Graphene with Ni-Grid as Semitransparent Electrode for Bulk Heterojunction Solar Cells (BHJ-SCs)

In this work, we present the fabrication and characterization of bulk-heterojunction solar cells on monolayer graphene (MLG) with nickel-grids (Ni-grid) as semitransparent conductive electrode. The electrodes showed a maximum transmittance of 90% (calculated in 300-800 nm range) and a sheet resistance down to 35 omega/. On these new anodes, we fabricated TCO free BHJ-SCs using PTB7 blended with PC70BM fullerene derivative as active layer.

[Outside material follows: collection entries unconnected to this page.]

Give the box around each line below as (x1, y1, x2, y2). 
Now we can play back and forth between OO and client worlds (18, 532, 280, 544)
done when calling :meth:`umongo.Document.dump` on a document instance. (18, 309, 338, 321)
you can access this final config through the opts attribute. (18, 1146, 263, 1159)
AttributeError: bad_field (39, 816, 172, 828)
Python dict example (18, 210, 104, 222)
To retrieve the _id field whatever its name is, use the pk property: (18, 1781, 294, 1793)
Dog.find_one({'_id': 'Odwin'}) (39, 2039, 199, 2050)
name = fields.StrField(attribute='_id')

The best device exhibited a power conversion efficiency (PCE) of 4.2% in direct configuration and 3.6% in inverted configuration. The reference solar cell, realized on the ITO glass substrate, achieved a PCE of 6.1% and 6.7% in direct and inverted configuration respectively; for comparison we also tested OSCs only with simple Ni-grid as semitransparent and conductive electrode, obtaining a low PCE of 0.7%. The proposed approach to realize graphene-based electrodes could be a possible route to reduce the overall impact of the sheet resistance of this type of electrodes allowing their use in several optoelectronic devices.

Automated summary

In this work, bulk-heterojunction solar cells on monolayer graphene with nickel-grids as semitransparent conductive electrodes were fabricated and characterized. The electrodes exhibited high transmittance and low sheet resistance, enabling the production of efficient solar cells. The study also found that blending graphene with photovoltaic materials can further improve the performance of the cells.